**WORK ITEM**
Produce an exact transcription of the data, with the images left out.

(Data excerpts)
▬▬▬▬▬▬▬▬▬▬
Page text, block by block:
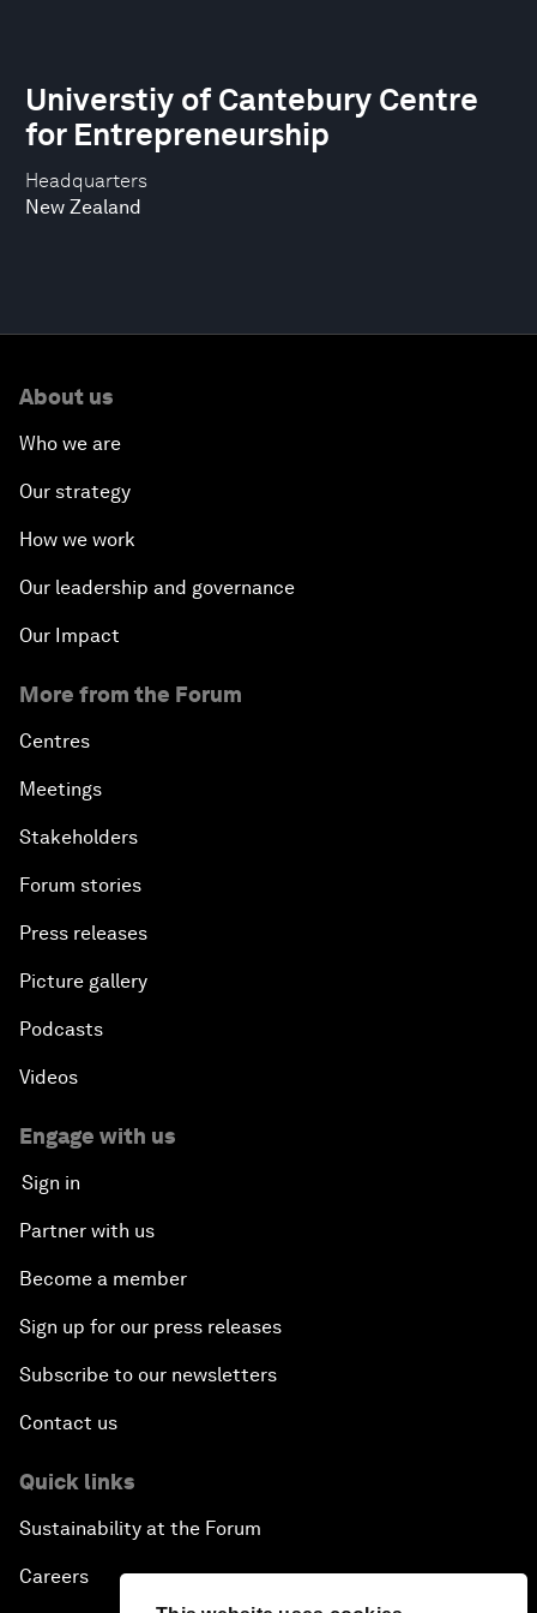
Headquarters
New Zealand
Universtiy of Cantebury Centre
for Entrepreneurship
About us
Who we are
Our strategy
How we work
Our leadership and governance
Our Impact
More from the Forum
Centres
Meetings
Stakeholders
Forum stories
Press releases
Picture gallery
Podcasts
Videos
Engage with us
Sign in
Partner with us
Become a member
Sign up for our press releases
Subscribe to our newsletters
Contact us
Quick links
Sustainability at the Forum
Careers
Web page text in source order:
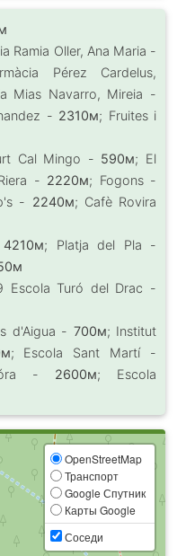
Ramia Oller, Ana Maria -
Pérez Cardelus,
Mias Navarro, Mireia -
- 2310м; Fruites i
Cal Mingo - 590м; El
- 2220м; Fogons -
- 2240м; Cafè Rovira
4210м; Platja del Pla -
Escola Turó del Drac -
d'Aigua - 700м; Institut
; Escola Sant Martí -
- 2600м; Escola
OpenStreetMap
Транспорт
Google Спутник
Карты Google
Соседи
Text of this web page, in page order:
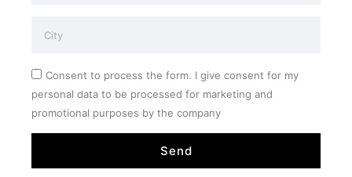
Consent to process the form. I give consent for my
personal data to be processed for marketing and
promotional purposes by the company
Send
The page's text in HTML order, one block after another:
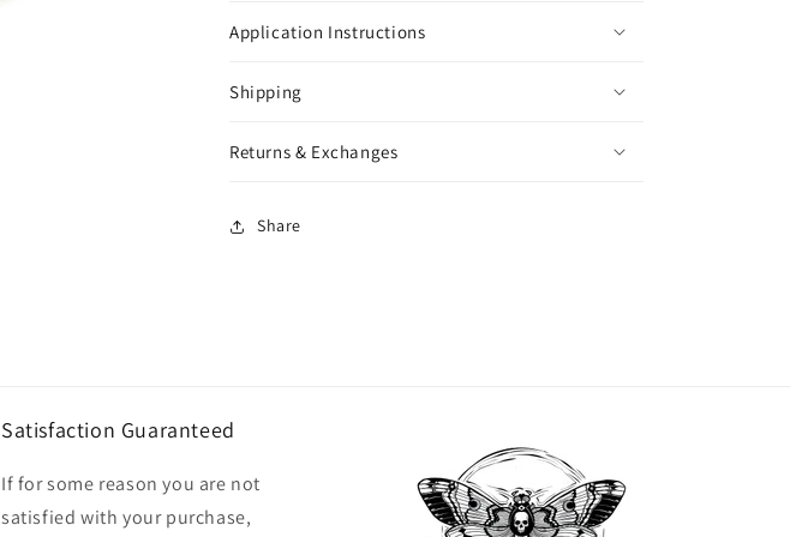
Application Instructions
Shipping
Returns & Exchanges
Share
Satisfaction Guaranteed
If for some reason you are not
satisfied with your purchase,
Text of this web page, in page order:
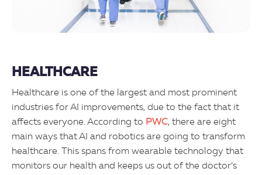
HEALTHCARE
Healthcare is one of the largest and most prominent
industries for AI improvements, due to the fact that it
affects everyone. According to PWC, there are eight
main ways that AI and robotics are going to transform
healthcare. This spans from wearable technology that
monitors our health and keeps us out of the doctor’s
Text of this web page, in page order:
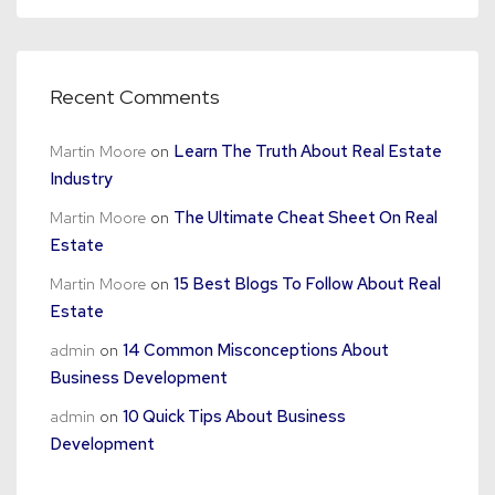
Recent Comments
Martin Moore on Learn The Truth About Real Estate
Industry
Martin Moore on The Ultimate Cheat Sheet On Real
Estate
Martin Moore on 15 Best Blogs To Follow About Real
Estate
admin on 14 Common Misconceptions About
Business Development
admin on 10 Quick Tips About Business
Development
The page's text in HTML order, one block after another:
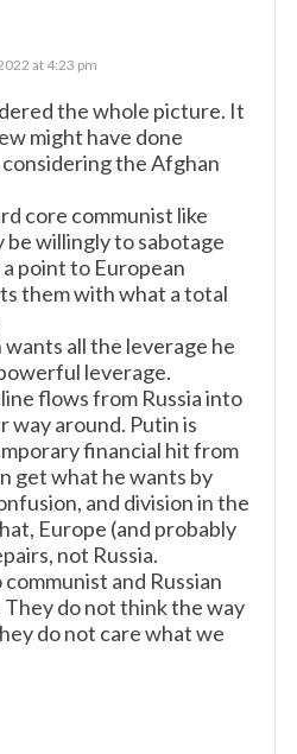
at 4:23 pm
the whole picture. It
might have done
the Afghan
core communist like
willingly to sabotage
point to European
them with what a total
wants all the leverage he
leverage.
flows from Russia into
way around. Putin is
financial hit from
get what he wants by
and division in the
Europe (and probably
not Russia.
and Russian
do not think the way
do not care what we
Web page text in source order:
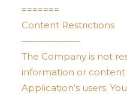
=======
Content Restrictions
——————–
The Company is not
information or content
Application’s users.
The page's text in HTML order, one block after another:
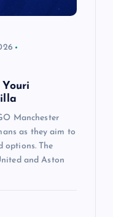
Manchester
as they aim to
options. The
and Aston
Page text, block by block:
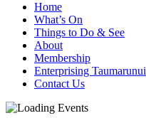
Home
What’s On
Things to Do & See
About
Membership
Enterprising Taumarunui
Contact Us
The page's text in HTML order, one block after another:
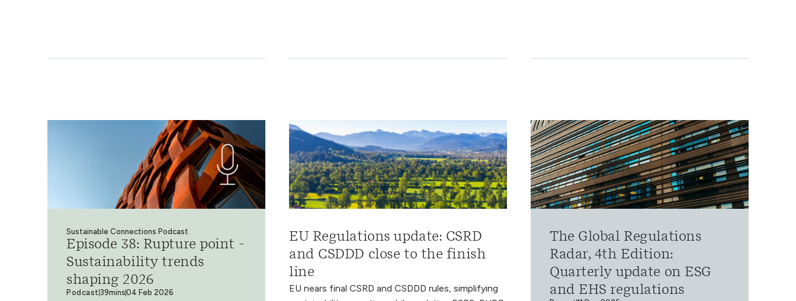
Sustainable Connections Podcast
Episode 38: Rupture point -
Sustainability trends
shaping 2026
Podcast 39mins04 Feb 2026
EU Regulations update: CSRD
and CSDDD close to the finish
line
EU nears final CSRD and CSDDD rules, simplifying
The Global Regulations
Radar, 4th Edition:
Quarterly update on ESG
and EHS regulations
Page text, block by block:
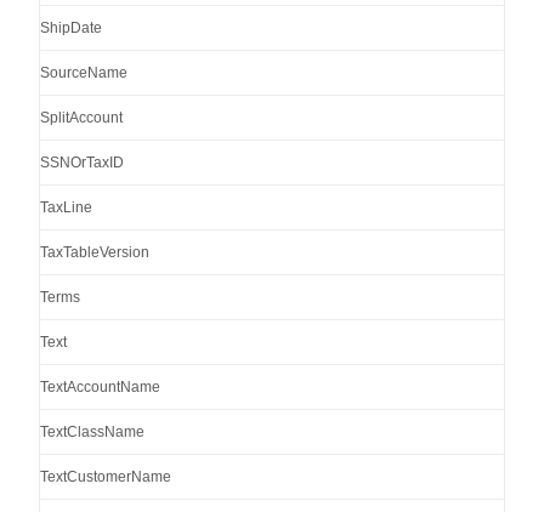
ShipDate
SourceName
SplitAccount
SSNOrTaxID
TaxLine
TaxTableVersion
Terms
Text
TextAccountName
TextClassName
TextCustomerName
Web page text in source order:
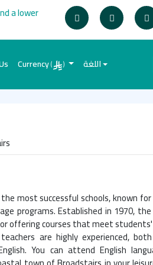
a lower
Currency( ) اللغة
most successful schools, known
programs. Established in 1970,
offering courses that meet students'
are highly experienced,
You can attend English
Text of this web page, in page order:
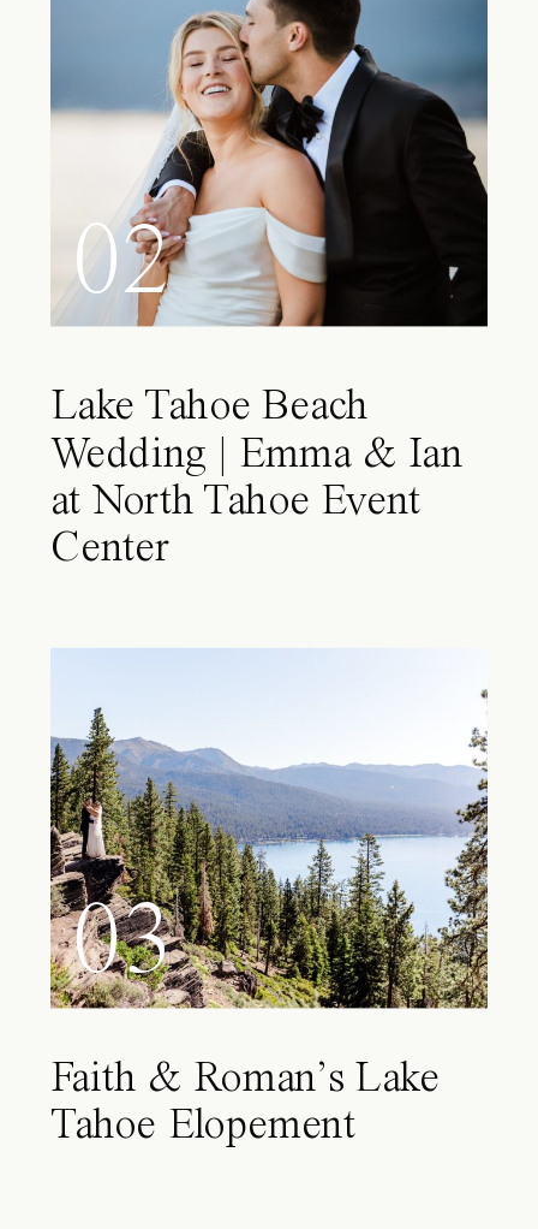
▬▬▬▬▬▬▬▬▬▬
**SOLUTION**
Page text, block by block:
Headquarters
New Zealand
Universtiy of Cantebury Centre
for Entrepreneurship
About us
Who we are
Our strategy
How we work
Our leadership and governance
Our Impact
More from the Forum
Centres
Meetings
Stakeholders
Forum stories
Press releases
Picture gallery
Podcasts
Videos
Engage with us
Sign in
Partner with us
Become a member
Sign up for our press releases
Subscribe to our newsletters
Contact us
Quick links
Sustainability at the Forum
Careers
Web page text in source order:
Ramia Oller, Ana Maria -
Pérez Cardelus,
Mias Navarro, Mireia -
- 2310м; Fruites i
Cal Mingo - 590м; El
- 2220м; Fogons -
- 2240м; Cafè Rovira
4210м; Platja del Pla -
Escola Turó del Drac -
d'Aigua - 700м; Institut
; Escola Sant Martí -
- 2600м; Escola
OpenStreetMap
Транспорт
Google Спутник
Карты Google
Соседи
Text of this web page, in page order:
Consent to process the form. I give consent for my
personal data to be processed for marketing and
promotional purposes by the company
Send
The page's text in HTML order, one block after another:
Application Instructions
Shipping
Returns & Exchanges
Share
Satisfaction Guaranteed
If for some reason you are not
satisfied with your purchase,
Text of this web page, in page order:
HEALTHCARE
Healthcare is one of the largest and most prominent
industries for AI improvements, due to the fact that it
affects everyone. According to PWC, there are eight
main ways that AI and robotics are going to transform
healthcare. This spans from wearable technology that
monitors our health and keeps us out of the doctor’s
Text of this web page, in page order:
Recent Comments
Martin Moore on Learn The Truth About Real Estate
Industry
Martin Moore on The Ultimate Cheat Sheet On Real
Estate
Martin Moore on 15 Best Blogs To Follow About Real
Estate
admin on 14 Common Misconceptions About
Business Development
admin on 10 Quick Tips About Business
Development
The page's text in HTML order, one block after another:
at 4:23 pm
the whole picture. It
might have done
the Afghan
core communist like
willingly to sabotage
point to European
them with what a total
wants all the leverage he
leverage.
flows from Russia into
way around. Putin is
financial hit from
get what he wants by
and division in the
Europe (and probably
not Russia.
and Russian
do not think the way
do not care what we
Web page text in source order:
=======
Content Restrictions
——————–
The Company is not
information or content
Application’s users.
The page's text in HTML order, one block after another:
Manchester
as they aim to
options. The
and Aston
Page text, block by block:
Home
What’s On
Things to Do & See
About
Membership
Enterprising Taumarunui
Contact Us
The page's text in HTML order, one block after another:
Sustainable Connections Podcast
Episode 38: Rupture point -
Sustainability trends
shaping 2026
Podcast 39mins04 Feb 2026
EU Regulations update: CSRD
and CSDDD close to the finish
line
EU nears final CSRD and CSDDD rules, simplifying
The Global Regulations
Radar, 4th Edition:
Quarterly update on ESG
and EHS regulations
Page text, block by block:
ShipDate
SourceName
SplitAccount
SSNOrTaxID
TaxLine
TaxTableVersion
Terms
Text
TextAccountName
TextClassName
TextCustomerName
Web page text in source order:
a lower
Currency( ) اللغة
most successful schools, known
programs. Established in 1970,
offering courses that meet students'
are highly experienced,
You can attend English
Text of this web page, in page order:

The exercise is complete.